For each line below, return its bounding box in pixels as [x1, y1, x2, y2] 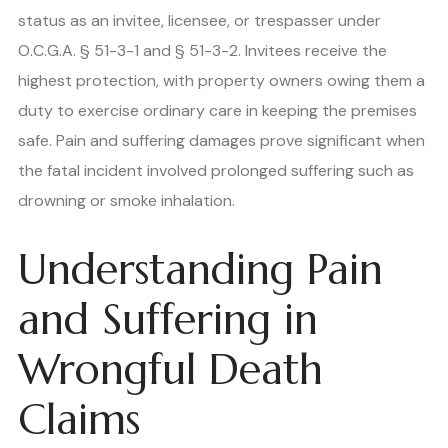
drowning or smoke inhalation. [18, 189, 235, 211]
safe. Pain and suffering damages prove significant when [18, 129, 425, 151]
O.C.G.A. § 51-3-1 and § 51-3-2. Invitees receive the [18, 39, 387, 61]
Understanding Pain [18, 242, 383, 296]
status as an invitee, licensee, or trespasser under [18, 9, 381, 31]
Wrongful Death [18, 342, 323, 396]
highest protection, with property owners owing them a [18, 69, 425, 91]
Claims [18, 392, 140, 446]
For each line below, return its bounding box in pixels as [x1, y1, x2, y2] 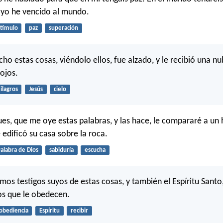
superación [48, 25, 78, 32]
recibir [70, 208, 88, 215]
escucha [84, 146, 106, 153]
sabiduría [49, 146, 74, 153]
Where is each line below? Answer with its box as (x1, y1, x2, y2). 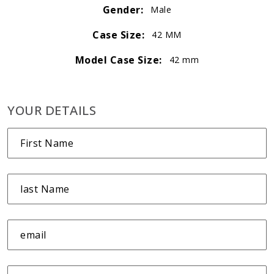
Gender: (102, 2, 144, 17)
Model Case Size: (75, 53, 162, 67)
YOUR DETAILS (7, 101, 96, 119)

::::::::::

→ **Required action**: Reproduce the material word for word. Skip every picture it holds.

→ **Answer to this problem**:
For each line below, return its bounding box in pixels as [x1, y1, x2, y2] 
drowning or smoke inhalation. [18, 189, 235, 211]
safe. Pain and suffering damages prove significant when [18, 129, 425, 151]
O.C.G.A. § 51-3-1 and § 51-3-2. Invitees receive the [18, 39, 387, 61]
Understanding Pain [18, 242, 383, 296]
status as an invitee, licensee, or trespasser under [18, 9, 381, 31]
Wrongful Death [18, 342, 323, 396]
highest protection, with property owners owing them a [18, 69, 425, 91]
Claims [18, 392, 140, 446]
For each line below, return its bounding box in pixels as [x1, y1, x2, y2] 
superación [48, 25, 78, 32]
recibir [70, 208, 88, 215]
escucha [84, 146, 106, 153]
sabiduría [49, 146, 74, 153]
Where is each line below? Answer with its box as (x1, y1, x2, y2). 
Gender: (102, 2, 144, 17)
Model Case Size: (75, 53, 162, 67)
YOUR DETAILS (7, 101, 96, 119)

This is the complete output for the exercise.